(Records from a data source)
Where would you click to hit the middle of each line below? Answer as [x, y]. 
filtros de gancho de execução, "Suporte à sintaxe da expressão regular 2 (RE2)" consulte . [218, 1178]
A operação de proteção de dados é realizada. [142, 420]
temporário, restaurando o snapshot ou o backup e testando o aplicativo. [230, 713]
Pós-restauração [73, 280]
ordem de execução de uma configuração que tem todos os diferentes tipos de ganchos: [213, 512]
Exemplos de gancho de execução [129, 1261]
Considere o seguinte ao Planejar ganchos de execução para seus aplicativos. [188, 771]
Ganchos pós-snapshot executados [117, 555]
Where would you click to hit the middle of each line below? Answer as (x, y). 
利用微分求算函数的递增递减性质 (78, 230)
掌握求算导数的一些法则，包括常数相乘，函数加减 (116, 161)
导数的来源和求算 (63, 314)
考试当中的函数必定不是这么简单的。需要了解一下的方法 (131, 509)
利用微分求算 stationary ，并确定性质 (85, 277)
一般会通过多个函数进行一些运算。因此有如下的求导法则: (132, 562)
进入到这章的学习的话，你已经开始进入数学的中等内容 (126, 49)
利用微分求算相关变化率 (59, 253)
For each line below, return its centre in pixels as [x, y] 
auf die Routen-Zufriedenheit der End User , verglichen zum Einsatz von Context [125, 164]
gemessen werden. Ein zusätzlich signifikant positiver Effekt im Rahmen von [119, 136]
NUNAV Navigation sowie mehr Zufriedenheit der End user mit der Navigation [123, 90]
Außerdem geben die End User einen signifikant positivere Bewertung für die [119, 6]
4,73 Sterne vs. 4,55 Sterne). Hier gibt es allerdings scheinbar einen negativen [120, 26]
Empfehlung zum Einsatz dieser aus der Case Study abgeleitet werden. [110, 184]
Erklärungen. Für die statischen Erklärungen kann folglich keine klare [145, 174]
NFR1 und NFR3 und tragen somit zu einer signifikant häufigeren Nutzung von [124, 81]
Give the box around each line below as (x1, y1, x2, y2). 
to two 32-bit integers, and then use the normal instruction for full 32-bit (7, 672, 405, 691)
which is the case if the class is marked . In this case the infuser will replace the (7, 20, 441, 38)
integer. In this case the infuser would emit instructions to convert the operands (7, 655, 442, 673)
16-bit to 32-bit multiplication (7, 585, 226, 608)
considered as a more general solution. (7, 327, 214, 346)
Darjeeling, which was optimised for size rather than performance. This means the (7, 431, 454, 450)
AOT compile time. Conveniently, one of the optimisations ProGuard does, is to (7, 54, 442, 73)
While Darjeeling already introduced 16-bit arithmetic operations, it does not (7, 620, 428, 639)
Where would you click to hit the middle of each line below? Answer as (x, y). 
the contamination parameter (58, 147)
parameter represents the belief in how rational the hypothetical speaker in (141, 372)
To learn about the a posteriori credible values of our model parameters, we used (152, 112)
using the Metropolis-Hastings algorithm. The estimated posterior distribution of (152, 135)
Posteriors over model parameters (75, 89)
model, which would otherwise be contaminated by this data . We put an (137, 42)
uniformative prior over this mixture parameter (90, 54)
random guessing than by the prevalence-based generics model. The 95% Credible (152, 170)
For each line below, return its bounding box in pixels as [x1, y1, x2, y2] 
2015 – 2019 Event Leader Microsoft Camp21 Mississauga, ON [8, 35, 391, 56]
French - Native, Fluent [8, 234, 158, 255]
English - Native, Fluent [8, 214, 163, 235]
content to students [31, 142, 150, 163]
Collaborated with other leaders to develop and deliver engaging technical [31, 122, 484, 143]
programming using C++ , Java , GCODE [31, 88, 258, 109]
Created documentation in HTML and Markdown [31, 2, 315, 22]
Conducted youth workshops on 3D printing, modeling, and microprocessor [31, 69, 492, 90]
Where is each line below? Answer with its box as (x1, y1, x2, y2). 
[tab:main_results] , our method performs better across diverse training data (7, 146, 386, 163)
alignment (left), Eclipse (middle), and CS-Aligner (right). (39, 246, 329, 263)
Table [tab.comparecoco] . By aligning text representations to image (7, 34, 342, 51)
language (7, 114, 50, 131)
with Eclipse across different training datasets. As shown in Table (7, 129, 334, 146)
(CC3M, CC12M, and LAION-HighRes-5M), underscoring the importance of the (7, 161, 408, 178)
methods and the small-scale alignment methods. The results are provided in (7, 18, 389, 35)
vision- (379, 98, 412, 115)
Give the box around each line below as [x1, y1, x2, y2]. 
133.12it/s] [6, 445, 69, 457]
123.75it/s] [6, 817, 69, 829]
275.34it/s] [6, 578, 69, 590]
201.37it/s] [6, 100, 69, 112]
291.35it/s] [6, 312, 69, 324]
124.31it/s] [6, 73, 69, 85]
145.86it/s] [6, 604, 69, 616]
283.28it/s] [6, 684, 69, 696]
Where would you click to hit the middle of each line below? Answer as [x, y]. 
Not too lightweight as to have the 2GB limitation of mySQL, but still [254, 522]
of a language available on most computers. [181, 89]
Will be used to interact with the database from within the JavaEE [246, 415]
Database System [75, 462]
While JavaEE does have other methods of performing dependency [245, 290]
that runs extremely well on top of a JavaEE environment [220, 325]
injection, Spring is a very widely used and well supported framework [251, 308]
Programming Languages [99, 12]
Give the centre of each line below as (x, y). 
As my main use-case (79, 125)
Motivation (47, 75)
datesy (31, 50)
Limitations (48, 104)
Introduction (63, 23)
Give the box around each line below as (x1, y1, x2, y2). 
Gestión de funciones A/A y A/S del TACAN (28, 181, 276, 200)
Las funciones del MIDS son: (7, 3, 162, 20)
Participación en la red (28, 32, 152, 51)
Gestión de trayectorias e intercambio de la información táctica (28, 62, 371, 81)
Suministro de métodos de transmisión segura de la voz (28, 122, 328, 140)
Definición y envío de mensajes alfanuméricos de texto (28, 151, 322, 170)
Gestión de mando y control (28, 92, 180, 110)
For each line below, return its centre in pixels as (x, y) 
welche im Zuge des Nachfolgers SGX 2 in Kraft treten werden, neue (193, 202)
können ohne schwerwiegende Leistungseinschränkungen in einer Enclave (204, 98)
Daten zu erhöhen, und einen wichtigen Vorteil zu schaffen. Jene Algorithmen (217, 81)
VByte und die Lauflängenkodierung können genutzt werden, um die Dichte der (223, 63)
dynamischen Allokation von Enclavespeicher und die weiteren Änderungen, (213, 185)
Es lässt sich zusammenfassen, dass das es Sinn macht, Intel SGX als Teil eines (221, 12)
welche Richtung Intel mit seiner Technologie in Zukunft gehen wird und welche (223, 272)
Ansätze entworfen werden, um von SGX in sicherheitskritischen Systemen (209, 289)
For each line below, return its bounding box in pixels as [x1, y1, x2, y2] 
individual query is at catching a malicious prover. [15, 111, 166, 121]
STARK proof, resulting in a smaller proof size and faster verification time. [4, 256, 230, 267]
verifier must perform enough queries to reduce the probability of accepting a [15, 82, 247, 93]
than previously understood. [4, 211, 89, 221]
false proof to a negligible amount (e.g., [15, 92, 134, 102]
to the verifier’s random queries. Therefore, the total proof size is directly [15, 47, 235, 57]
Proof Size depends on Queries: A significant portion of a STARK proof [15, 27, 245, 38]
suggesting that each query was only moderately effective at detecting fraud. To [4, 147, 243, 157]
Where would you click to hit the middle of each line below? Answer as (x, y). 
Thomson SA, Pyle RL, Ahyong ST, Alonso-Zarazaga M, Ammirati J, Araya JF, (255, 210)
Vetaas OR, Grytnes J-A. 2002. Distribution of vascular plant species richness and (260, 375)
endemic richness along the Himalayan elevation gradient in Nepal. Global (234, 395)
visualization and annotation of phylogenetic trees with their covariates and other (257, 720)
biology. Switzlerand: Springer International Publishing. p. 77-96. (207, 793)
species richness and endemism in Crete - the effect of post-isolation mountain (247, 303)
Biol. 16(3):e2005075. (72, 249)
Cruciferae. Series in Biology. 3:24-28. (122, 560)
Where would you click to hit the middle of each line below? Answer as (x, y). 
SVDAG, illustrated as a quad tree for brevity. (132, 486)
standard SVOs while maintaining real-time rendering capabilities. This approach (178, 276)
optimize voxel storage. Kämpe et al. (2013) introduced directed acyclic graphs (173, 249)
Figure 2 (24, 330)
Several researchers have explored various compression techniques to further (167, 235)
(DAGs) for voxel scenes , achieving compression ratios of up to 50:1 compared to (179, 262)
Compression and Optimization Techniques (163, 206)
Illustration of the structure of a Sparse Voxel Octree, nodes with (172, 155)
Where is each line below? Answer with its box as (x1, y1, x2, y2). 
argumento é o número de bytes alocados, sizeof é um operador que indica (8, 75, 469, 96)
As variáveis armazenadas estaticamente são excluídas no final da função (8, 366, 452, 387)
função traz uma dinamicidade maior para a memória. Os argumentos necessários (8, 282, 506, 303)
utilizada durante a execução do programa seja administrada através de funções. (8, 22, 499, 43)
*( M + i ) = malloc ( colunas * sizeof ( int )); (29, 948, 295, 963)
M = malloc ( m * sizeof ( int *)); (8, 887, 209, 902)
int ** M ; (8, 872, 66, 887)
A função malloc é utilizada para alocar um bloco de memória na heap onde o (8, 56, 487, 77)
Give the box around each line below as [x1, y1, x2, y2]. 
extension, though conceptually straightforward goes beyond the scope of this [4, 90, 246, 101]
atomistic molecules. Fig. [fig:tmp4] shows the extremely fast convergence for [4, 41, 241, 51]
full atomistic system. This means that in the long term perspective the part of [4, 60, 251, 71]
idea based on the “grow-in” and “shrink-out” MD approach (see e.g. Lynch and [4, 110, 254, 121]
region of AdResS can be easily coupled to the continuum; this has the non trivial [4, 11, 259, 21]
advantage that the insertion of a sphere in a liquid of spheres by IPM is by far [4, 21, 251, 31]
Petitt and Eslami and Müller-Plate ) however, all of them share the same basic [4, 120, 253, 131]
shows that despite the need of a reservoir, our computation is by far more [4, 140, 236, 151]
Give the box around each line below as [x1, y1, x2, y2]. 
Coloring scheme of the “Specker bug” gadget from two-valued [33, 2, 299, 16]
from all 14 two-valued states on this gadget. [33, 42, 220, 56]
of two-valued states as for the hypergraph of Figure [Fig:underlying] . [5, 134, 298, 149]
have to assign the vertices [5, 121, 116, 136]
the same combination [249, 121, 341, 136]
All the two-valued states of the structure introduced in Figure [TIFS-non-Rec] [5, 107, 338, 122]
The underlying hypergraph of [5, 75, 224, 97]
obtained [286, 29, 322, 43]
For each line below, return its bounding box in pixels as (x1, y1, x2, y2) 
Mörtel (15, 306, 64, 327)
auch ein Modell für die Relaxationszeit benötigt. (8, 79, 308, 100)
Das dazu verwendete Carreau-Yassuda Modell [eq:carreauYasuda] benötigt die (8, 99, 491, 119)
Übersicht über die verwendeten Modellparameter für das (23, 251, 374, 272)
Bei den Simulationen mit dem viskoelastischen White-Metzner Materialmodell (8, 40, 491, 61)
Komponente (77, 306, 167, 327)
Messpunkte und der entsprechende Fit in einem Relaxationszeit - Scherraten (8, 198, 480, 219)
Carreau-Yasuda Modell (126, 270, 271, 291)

:: Work to be completed ::
Send back an exact copy of only the lines from the line with "uniformative prior over" up to and including the line with "content to students [31, 142, 150, 163]" in the data above.

:: Result ::
uniformative prior over this mixture parameter (90, 54)
random guessing than by the prevalence-based generics model. The 95% Credible (152, 170)
For each line below, return its bounding box in pixels as [x1, y1, x2, y2] 
2015 – 2019 Event Leader Microsoft Camp21 Mississauga, ON [8, 35, 391, 56]
French - Native, Fluent [8, 234, 158, 255]
English - Native, Fluent [8, 214, 163, 235]
content to students [31, 142, 150, 163]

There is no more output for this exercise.